Records from a dataset
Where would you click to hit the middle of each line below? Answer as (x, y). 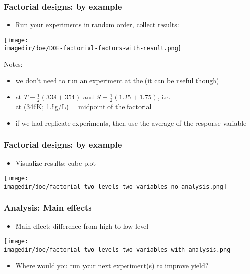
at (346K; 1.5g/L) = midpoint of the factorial (83, 107)
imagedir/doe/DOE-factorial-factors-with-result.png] (93, 49)
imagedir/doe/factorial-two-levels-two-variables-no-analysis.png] (116, 186)
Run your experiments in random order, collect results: (97, 25)
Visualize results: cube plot (55, 163)
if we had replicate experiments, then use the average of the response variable (131, 123)
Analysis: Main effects (48, 207)
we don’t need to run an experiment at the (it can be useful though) (117, 80)
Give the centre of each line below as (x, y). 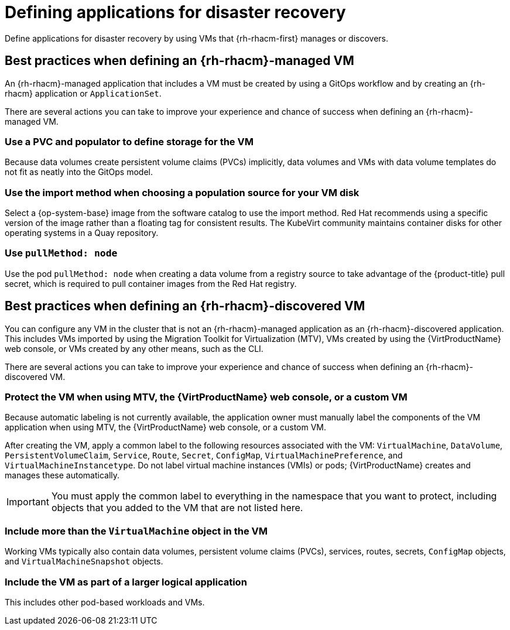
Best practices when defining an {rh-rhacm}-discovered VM (185, 306)
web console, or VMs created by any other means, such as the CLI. (134, 348)
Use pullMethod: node (61, 253)
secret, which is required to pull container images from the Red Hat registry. (151, 283)
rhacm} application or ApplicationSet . (83, 93)
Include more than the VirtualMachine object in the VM (136, 531)
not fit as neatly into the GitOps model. (79, 172)
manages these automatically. (62, 475)
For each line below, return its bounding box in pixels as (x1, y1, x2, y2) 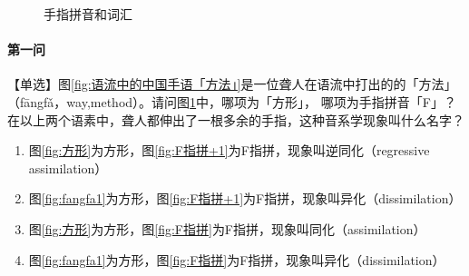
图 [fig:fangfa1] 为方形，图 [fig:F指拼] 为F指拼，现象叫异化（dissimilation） (28, 250, 445, 269)
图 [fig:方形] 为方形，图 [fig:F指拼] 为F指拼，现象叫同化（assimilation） (28, 219, 426, 238)
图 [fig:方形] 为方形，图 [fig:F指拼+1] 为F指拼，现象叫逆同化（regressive (28, 141, 430, 160)
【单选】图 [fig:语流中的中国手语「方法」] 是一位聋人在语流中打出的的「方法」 (7, 74, 457, 94)
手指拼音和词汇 (44, 5, 132, 23)
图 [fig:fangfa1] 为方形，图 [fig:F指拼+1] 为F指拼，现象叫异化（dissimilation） (28, 189, 462, 208)
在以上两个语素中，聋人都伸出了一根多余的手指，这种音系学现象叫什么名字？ (7, 110, 464, 129)
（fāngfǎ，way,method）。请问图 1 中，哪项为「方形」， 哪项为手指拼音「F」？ (7, 92, 456, 111)

## Exercise aim
Transcribe the entries above exactly, from their first line through the line with "Run your experiments", and omit all pictures.

## Exercise output
Where would you click to hit the middle of each line below? Answer as (x, y). 
at (346K; 1.5g/L) = midpoint of the factorial (83, 107)
imagedir/doe/DOE-factorial-factors-with-result.png] (93, 49)
imagedir/doe/factorial-two-levels-two-variables-no-analysis.png] (116, 186)
Run your experiments in random order, collect results: (97, 25)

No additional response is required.